Crónicas de Maledicência – O Linchamento da Copa

logo-copa-2014

Crónicas de Maledicência – O Linchamento da Copa

Eu nunca estive no Brasil. Não tenho qualquer conhecimento profundo do funcionamento quotidiano da sociedade brasileira nas suas diversas vertentes. Cultural, social, política e económica. Logo, não me assiste qualquer autoridade para escrever estas linhas que não seja a de um cidadão interessado naquilo que o rodeia. Nihil humanun alienum mihi est.

Acontece, entretanto, que os mais recentes acontecimentos de teor político-social me trazem preocupado. Porque o povo brasileiro me parece revoltado e em revolta, porque me parece desmandado, completamente desorientado, mais à procura de culpados do que de soluções, porque me parece estar a ser alvo de diversos tipos de manipulação e, finalmente, porque me parece que sofre e se vira contra si próprio.

Não sendo eu uma pessoa que atribua ao futebol uma importância extrema, nem lá perto, encaro-o como uma forma de diversão e tenho pelo jogo o interesse que se atribui a um espetáculo de entretenimento diversificado, também não ignoro tratar-se de um desporto que arrasta milhões de adeptos e assume a dimensão de um fenómeno cultural a que quase ninguém fica indiferente. Além do aspeto cultural, o futebol tem um peso significativo ao nível dos média, ao nivel industrial, comercial e, naturalmente, financeiro. E até do ponto de vista da imagem que se projeta de uma determinada nação. E isto acontece quer através das seleções, quer através dos clubes. Uma coisa é certa, trata-se de um fenómeno de dimensão global. Não ignorável, portanto.

O Brasil, por sua vez, diga-se e pense-se o que se quiser, é, por razões de ordem diversa, uma nação poderosíssima. É “só” o maior produtor mundial de hardware informático, tem cento e setenta milhões de habitantes e falantes da Língua Portuguesa, acolhe a floresta amazónica, justamente chamada de “Pulmão da Terra”, desenvolveu um poderio agrícola e industrial muito significativo, a sua produção cinematográfica e, em particular, a sua produção musical, chegam aos quatro cantos do Mundo, sendo incontornáveis, no âmbito da CPLP, autores como Carlos Drummond de Andrade, Machado de Assis, Jorge Amado…
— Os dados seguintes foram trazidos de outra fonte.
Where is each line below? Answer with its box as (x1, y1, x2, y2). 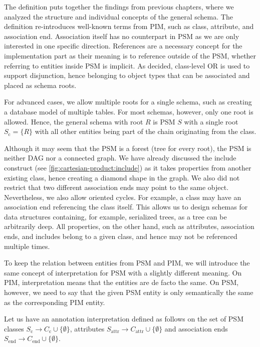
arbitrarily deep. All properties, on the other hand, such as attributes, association (4, 221, 254, 231)
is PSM (153, 116, 175, 126)
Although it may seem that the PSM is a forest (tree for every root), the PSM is (4, 142, 251, 153)
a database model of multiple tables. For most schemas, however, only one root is (4, 106, 253, 116)
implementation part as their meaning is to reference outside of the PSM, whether (4, 50, 256, 60)
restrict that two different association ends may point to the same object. (4, 182, 229, 192)
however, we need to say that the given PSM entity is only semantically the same (4, 287, 253, 297)
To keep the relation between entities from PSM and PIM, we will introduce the (4, 257, 250, 268)

Este país tem símbolos, ícones e manifestações culturais que o marcam e o caracterizam e, mais do que tudo isso, fazem parte da sua identidade enquanto nação. Brasil é café, Brasil é samba e bossa nova, Brasil é Carnaval e Brasil é… futebol.

E ninguém impôs isso ao povo brasileiro. Foram os brasileiros, enquanto povo, que se afirmaram com essas características, que construíram e assumiram essas manifestações culturais, donde negá-las parece assumir contornos de uma macro-negação da sua própria identidade.
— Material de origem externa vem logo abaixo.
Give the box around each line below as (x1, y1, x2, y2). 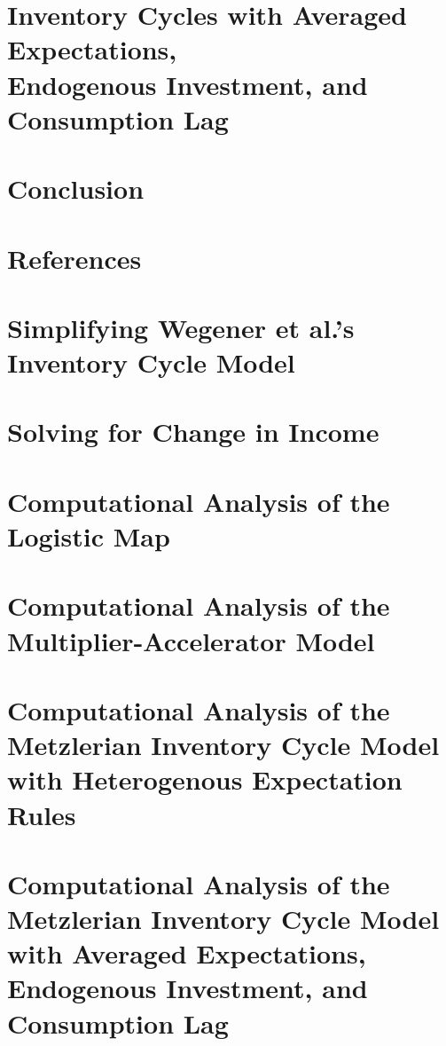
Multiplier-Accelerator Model (7, 622, 375, 658)
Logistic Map (7, 518, 170, 554)
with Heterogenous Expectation (7, 761, 403, 798)
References (7, 240, 142, 276)
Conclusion (7, 170, 145, 207)
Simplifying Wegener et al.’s (7, 309, 355, 345)
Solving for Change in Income (7, 413, 379, 450)

Ora, os brasileiros votam. E quando votaram, da última vez, quero acreditar que escolheram, em consciência, quem consideravam melhor para os governar. Isto não significa, tout court, que os eleitos façam um bom trabalho, ou façam o que prometeram, mas significa que têm legitimidade democrática para governar.

Junta-se a este raciocínio um outro fator. A grande nação brasileira está a atravessar graves problemas sociais e políticos. Altíssimos níveis de pobreza extrema, assimetrias financeiras muito acentuadas, o problema da marginalidade e da criminalidade, a falência do sistema público de saúde e sérias dificuldades em manter um sistema nacional de educação público e de qualidade. E há um outro, pelo que leio, pelo que vejo na televisão e na Internet, que é transversal a todos os outros e não só está na sua génese como constitui um sério obstáculo à sua solução: a corrupção.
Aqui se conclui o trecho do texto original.